Entre llamados, los tres sacerdotes hicieron una pausa para reflexionar acerca de su ministerio. El padre David Barnes acababa de ungir a un paciente agonizante en el Hospital de Newton-Wellesley.
“A menudo piensas: esta persona irá al cielo después de hablar conmigo”, dijo Barnes. “Eso siempre es muy aleccionador, pero también muy hermoso, que puedas estar en ese momento acompañando a alguien”.
“El momento más importante, el momento definitorio de nuestra vida, es la manera en que morimos”, afirmó.
Esta es una oportunidad para que todas las personas analicen sus propias vidas y enfrenten las preguntas difíciles, explicó: “¿Qué es importante en la vida? ¿Cuál es el significado de la vida? ¿Cuál es tu máxima esperanza?”.
En la habitación en el Hospital de Santa Isabel, Connors rezó al lado de la cama del hombre. No importaba que fuera la primera vez que lo veía. Los unía su bautismo compartido y una creencia más grande que ellos mismos: que, en esas últimas horas, Dios vendría.
Barrios observaba de manera remota en FaceTime desde la clínica donde trabajaba como enfermera. Por primera vez, vio a su padre en la cama del hospital. Le pidió a un colega que se sentara con ella mientras veía para poder sostener la mano de alguien.
Primero, una lectura del Evangelio de Mateo. Vengan a mí todos los que están cansados y llevan cargas pesadas, y yo les daré descanso, leyó Connors. A continuación, la absolución de los pecados. La garantía del perdón.
Después, Connors levantó la bola de algodón.

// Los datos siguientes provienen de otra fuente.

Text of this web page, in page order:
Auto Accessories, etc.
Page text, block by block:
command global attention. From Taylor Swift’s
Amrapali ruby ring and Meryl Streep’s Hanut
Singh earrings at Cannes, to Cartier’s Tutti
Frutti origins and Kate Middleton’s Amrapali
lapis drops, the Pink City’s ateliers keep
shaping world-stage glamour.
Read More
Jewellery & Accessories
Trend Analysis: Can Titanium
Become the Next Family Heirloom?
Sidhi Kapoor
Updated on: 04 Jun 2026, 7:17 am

Tocó con ella la frente del hombre, y le untó aceite.
“A través de esta santa unción, que el Señor en su amor y misericordia te ayude con la gracia del Espíritu Santo”, proclamó el sacerdote. “Y que el Señor te libere del pecado, te salve y te eleve”.

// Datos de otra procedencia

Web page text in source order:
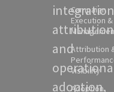
and
adoption.
Campaign
Execution &
Attribution
Visibility
Adoption,
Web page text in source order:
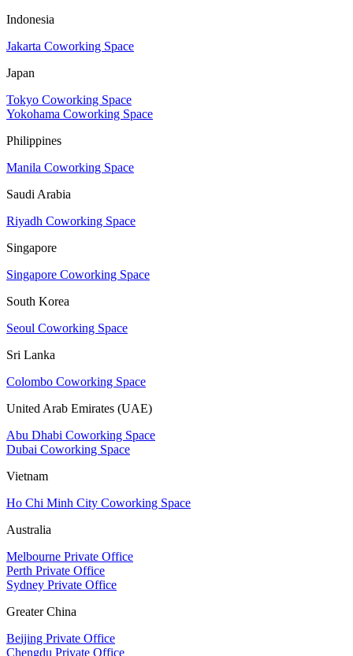
Indonesia
Jakarta Coworking Space
Japan
Tokyo Coworking Space
Yokohama Coworking Space
Philippines
Manila Coworking Space
Saudi Arabia
Riyadh Coworking Space
Singapore
Singapore Coworking Space
South Korea
Seoul Coworking Space
Sri Lanka
Colombo Coworking Space
United Arab Emirates (UAE)
Abu Dhabi Coworking Space
Dubai Coworking Space
Vietnam
Ho Chi Minh City Coworking Space
Australia
Melbourne Private Office
Perth Private Office
Sydney Private Office
Greater China
Beijing Private Office
Chengdu Private Office
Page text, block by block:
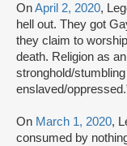
OnApril 2, 2020,
hell out. They got
they claim to
death. Religion as
stronghold/
enslaved/
On March 1, 2020,
consumed by
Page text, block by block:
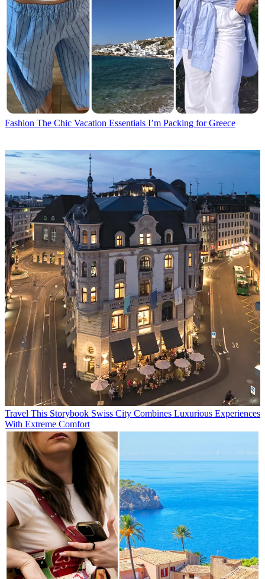
Fashion The Chic Vacation Essentials I’m Packing for Greece
Travel This Storybook Swiss City Combines Luxurious Experiences
With Extreme Comfort
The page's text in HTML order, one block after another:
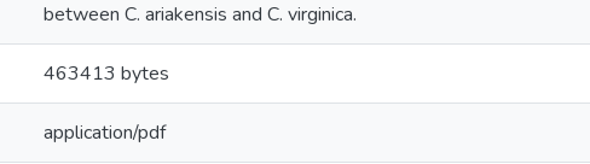
between C. ariakensis and C. virginica.
463413 bytes
application/pdf

Apartó la bola de algodón. Después la quemaría, según la enseñanza católica.
Vio al hombre.
“Santa María, madre de Dios, ruega por nosotros ahora y en la hora de nuestra muerte”, oró. “Amén”.

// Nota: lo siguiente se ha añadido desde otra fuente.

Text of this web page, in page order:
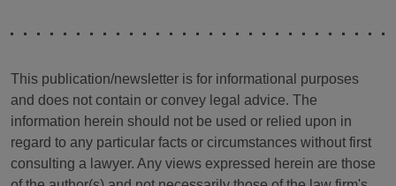
This publication/newsletter is for informational purposes
and does not contain or convey legal advice. The
information herein should not be used or relied upon in
regard to any particular facts or circumstances without first
consulting a lawyer. Any views expressed herein are those
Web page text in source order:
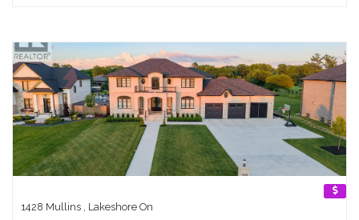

Terminó. Todo el ritual duró solo unos cuantos minutos, y la unción se realizó en segundos. Pero en esos segundos quedó plasmada una eternidad.
Barrios se sintió totalmente conmovida.
“Como seres humanos somos muy frágiles”, dijo. “El amor sana”.
Tres semanas y un día después, su padre, Otto Ronaldo Barrios, murió.